What you need to do:
A verbatim copy of all the data is required, minus any images.

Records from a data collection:
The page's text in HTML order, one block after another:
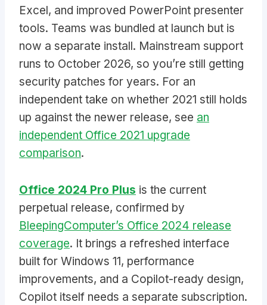
Excel, and improved PowerPoint presenter
tools. Teams was bundled at launch but is
now a separate install. Mainstream support
runs to October 2026, so you’re still getting
security patches for years. For an
independent take on whether 2021 still holds
up against the newer release, see an
independent Office 2021 upgrade
comparison.
Office 2024 Pro Plus is the current
perpetual release, confirmed by
BleepingComputer’s Office 2024 release
coverage. It brings a refreshed interface
built for Windows 11, performance
improvements, and a Copilot-ready design,
Copilot itself needs a separate subscription.
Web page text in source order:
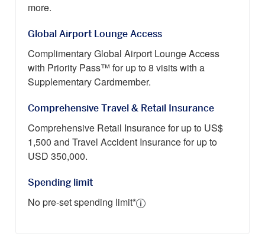
more.
Global Airport Lounge Access
Complimentary Global Airport Lounge Access
with Priority Pass™ for up to 8 visits with a
Supplementary Cardmember.
Comprehensive Travel & Retail Insurance
Comprehensive Retail Insurance for up to US$
1,500 and Travel Accident Insurance for up to
USD 350,000.
Spending limit
No pre-set spending limit*
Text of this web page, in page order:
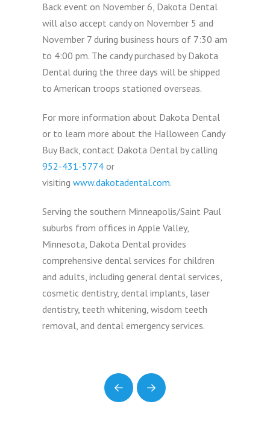
Back event on November 6, Dakota Dental
will also accept candy on November 5 and
November 7 during business hours of 7:30 am
to 4:00 pm. The candy purchased by Dakota
Dental during the three days will be shipped
to American troops stationed overseas.
For more information about Dakota Dental
or to learn more about the Halloween Candy
Buy Back, contact Dakota Dental by calling
952-431-5774 or
visitingwww.dakotadental.com.
Serving the southern Minneapolis/Saint Paul
suburbs from offices in Apple Valley,
Minnesota, Dakota Dental provides
comprehensive dental services for children
and adults, including general dental services,
cosmetic dentistry, dental implants, laser
dentistry, teeth whitening, wisdom teeth
removal, and dental emergency services.
Prev Next
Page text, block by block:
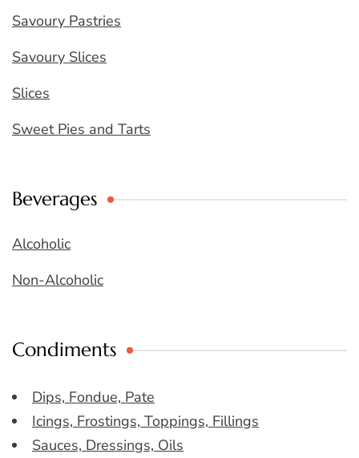
Savoury Pastries
Savoury Slices
Slices
Sweet Pies and Tarts
Beverages
Alcoholic
Non-Alcoholic
Condiments
Dips, Fondue, Pate
Icings, Frostings, Toppings, Fillings
Sauces, Dressings, Oils
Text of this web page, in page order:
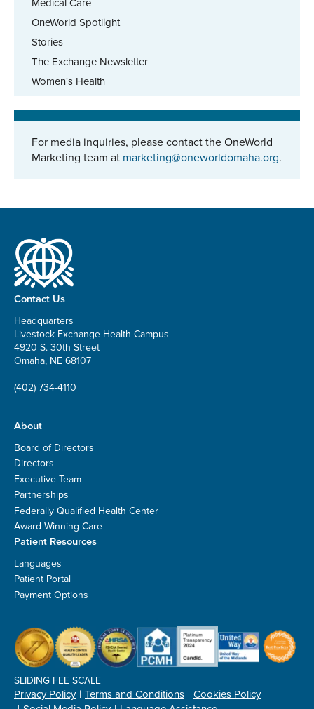
OneWorld Spotlight
Stories
The Exchange Newsletter
Women's Health
For media inquiries, please contact the OneWorld
Marketing team at marketing@oneworldomaha.org.
Contact Us
Headquarters
Livestock Exchange Health Campus
4920 S. 30th Street
Omaha, NE 68107
(402) 734-4110
About
Board of Directors
Directors
Executive Team
Partnerships
Federally Qualified Health Center
Award-Winning Care
Patient Resources
Languages
Patient Portal
Payment Options
SLIDING FEE SCALE
Privacy Policy Terms and Conditions Cookies Policy
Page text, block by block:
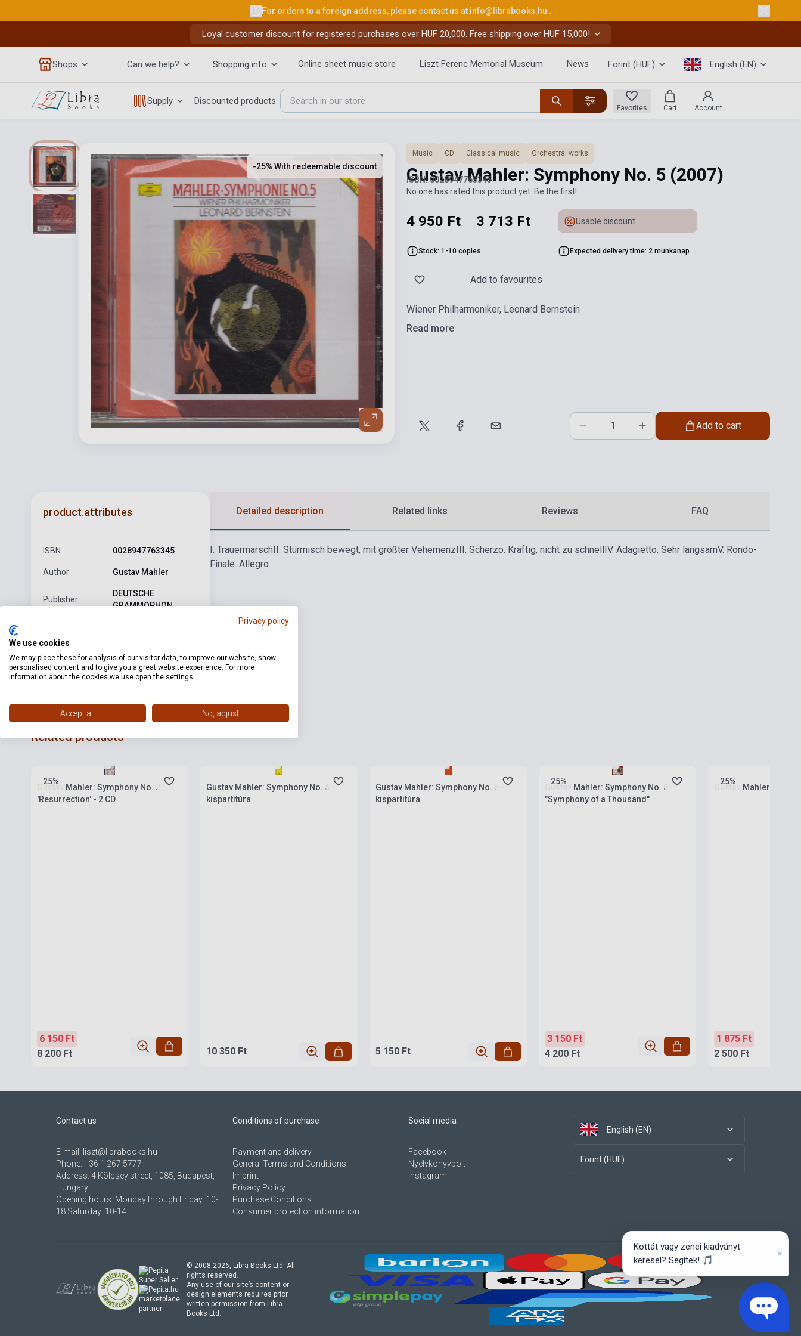
For orders to a foreign address, please contact us at info@librabooks.hu .
Loyal customer discount for registered purchases over HUF 20,000. Free shipping over HUF 15,000!
Shops Can we help? Shopping info Online sheet music store Liszt Ferenc Memorial Museum News Forint (HUF) English (EN)
Supply Discounted products
Favorites Cart Account
-25% With redeemable discount
Music CD Classical music Orchestral works
Gustav Mahler: Symphony No. 5 (2007)
ISBN: 0028947763345
No one has rated this product yet. Be the first!
4 950 Ft 3 713 Ft Usable discount
Stock: 1-10 copies Expected delivery time: 2 munkanap
Add to favourites
Wiener Philharmoniker, Leonard Bernstein
Read more
Add to cart
product.attributes
ISBN 0028947763345
Author Gustav Mahler
Publisher
DEUTSCHE
GRAMMOPHON
publication
Format CD
Language -
Detailed description Related links Reviews FAQ
I. TrauermarschII. Stürmisch bewegt, mit größter VehemenzIII. Scherzo. Kräftig, nicht zu schnellIV. Adagietto. Sehr langsamV. Rondo-
Finale. Allegro
Related products
25%
Gustav Mahler: Symphony No. 2
'Resurrection' - 2 CD
6 150 Ft
8 200 Ft
Gustav Mahler: Symphony No. 5 -
kispartitúra
10 350 Ft
Gustav Mahler: Symphony No. 6 -
kispartitúra
5 150 Ft
25%
Gustav Mahler: Symphony No. 8.
"Symphony of a Thousand"
3 150 Ft
4 200 Ft
25%
Gustav Mahler:
1 875 Ft
2 500 Ft
Contact us
E-mail: liszt@librabooks.hu
Phone: +36 1 267 5777
Address: 4 Kölcsey street, 1085, Budapest,
Hungary
Opening hours: Monday through Friday: 10-
18 Saturday: 10-14
Conditions of purchase
Payment and delivery
General Terms and Conditions
Imprint
Privacy Policy
Purchase Conditions
Consumer protection information
Social media
Facebook
Nyelvkönyvbolt
Instagram
English (EN)
Forint (HUF)
© 2008-2026 , Libra Books Ltd. All
rights reserved.
Any use of our site’s content or
design elements requires prior
written permission from Libra
Books Ltd.
marketplace
partner
Privacy policy
We use cookies
We may place these for analysis of our visitor data, to improve our website, show
personalised content and to give you a great website experience. For more
information about the cookies we use open the settings.
Accept all No, adjust
Kottát vagy zenei kiadványt
keresel? Segítek! 🎵
×

Task result:
The page's text in HTML order, one block after another:
Excel, and improved PowerPoint presenter
tools. Teams was bundled at launch but is
now a separate install. Mainstream support
runs to October 2026, so you’re still getting
security patches for years. For an
independent take on whether 2021 still holds
up against the newer release, see an
independent Office 2021 upgrade
comparison.
Office 2024 Pro Plus is the current
perpetual release, confirmed by
BleepingComputer’s Office 2024 release
coverage. It brings a refreshed interface
built for Windows 11, performance
improvements, and a Copilot-ready design,
Copilot itself needs a separate subscription.
Web page text in source order:
more.
Global Airport Lounge Access
Complimentary Global Airport Lounge Access
with Priority Pass™ for up to 8 visits with a
Supplementary Cardmember.
Comprehensive Travel & Retail Insurance
Comprehensive Retail Insurance for up to US$
1,500 and Travel Accident Insurance for up to
USD 350,000.
Spending limit
No pre-set spending limit*
Text of this web page, in page order:
Back event on November 6, Dakota Dental
will also accept candy on November 5 and
November 7 during business hours of 7:30 am
to 4:00 pm. The candy purchased by Dakota
Dental during the three days will be shipped
to American troops stationed overseas.
For more information about Dakota Dental
or to learn more about the Halloween Candy
Buy Back, contact Dakota Dental by calling
952-431-5774 or
visitingwww.dakotadental.com.
Serving the southern Minneapolis/Saint Paul
suburbs from offices in Apple Valley,
Minnesota, Dakota Dental provides
comprehensive dental services for children
and adults, including general dental services,
cosmetic dentistry, dental implants, laser
dentistry, teeth whitening, wisdom teeth
removal, and dental emergency services.
Prev Next
Page text, block by block:
Savoury Pastries
Savoury Slices
Slices
Sweet Pies and Tarts
Beverages
Alcoholic
Non-Alcoholic
Condiments
Dips, Fondue, Pate
Icings, Frostings, Toppings, Fillings
Sauces, Dressings, Oils
Text of this web page, in page order:
OneWorld Spotlight
Stories
The Exchange Newsletter
Women's Health
For media inquiries, please contact the OneWorld
Marketing team at marketing@oneworldomaha.org.
Contact Us
Headquarters
Livestock Exchange Health Campus
4920 S. 30th Street
Omaha, NE 68107
(402) 734-4110
About
Board of Directors
Directors
Executive Team
Partnerships
Federally Qualified Health Center
Award-Winning Care
Patient Resources
Languages
Patient Portal
Payment Options
SLIDING FEE SCALE
Privacy Policy Terms and Conditions Cookies Policy
Page text, block by block:
For orders to a foreign address, please contact us at info@librabooks.hu .
Loyal customer discount for registered purchases over HUF 20,000. Free shipping over HUF 15,000!
Shops Can we help? Shopping info Online sheet music store Liszt Ferenc Memorial Museum News Forint (HUF) English (EN)
Supply Discounted products
Favorites Cart Account
-25% With redeemable discount
Music CD Classical music Orchestral works
Gustav Mahler: Symphony No. 5 (2007)
ISBN: 0028947763345
No one has rated this product yet. Be the first!
4 950 Ft 3 713 Ft Usable discount
Stock: 1-10 copies Expected delivery time: 2 munkanap
Add to favourites
Wiener Philharmoniker, Leonard Bernstein
Read more
Add to cart
product.attributes
ISBN 0028947763345
Author Gustav Mahler
Publisher
DEUTSCHE
GRAMMOPHON
publication
Format CD
Language -
Detailed description Related links Reviews FAQ
I. TrauermarschII. Stürmisch bewegt, mit größter VehemenzIII. Scherzo. Kräftig, nicht zu schnellIV. Adagietto. Sehr langsamV. Rondo-
Finale. Allegro
Related products
25%
Gustav Mahler: Symphony No. 2
'Resurrection' - 2 CD
6 150 Ft
8 200 Ft
Gustav Mahler: Symphony No. 5 -
kispartitúra
10 350 Ft
Gustav Mahler: Symphony No. 6 -
kispartitúra
5 150 Ft
25%
Gustav Mahler: Symphony No. 8.
"Symphony of a Thousand"
3 150 Ft
4 200 Ft
25%
Gustav Mahler:
1 875 Ft
2 500 Ft
Contact us
E-mail: liszt@librabooks.hu
Phone: +36 1 267 5777
Address: 4 Kölcsey street, 1085, Budapest,
Hungary
Opening hours: Monday through Friday: 10-
18 Saturday: 10-14
Conditions of purchase
Payment and delivery
General Terms and Conditions
Imprint
Privacy Policy
Purchase Conditions
Consumer protection information
Social media
Facebook
Nyelvkönyvbolt
Instagram
English (EN)
Forint (HUF)
© 2008-2026 , Libra Books Ltd. All
rights reserved.
Any use of our site’s content or
design elements requires prior
written permission from Libra
Books Ltd.
marketplace
partner
Privacy policy
We use cookies
We may place these for analysis of our visitor data, to improve our website, show
personalised content and to give you a great website experience. For more
information about the cookies we use open the settings.
Accept all No, adjust
Kottát vagy zenei kiadványt
keresel? Segítek! 🎵
×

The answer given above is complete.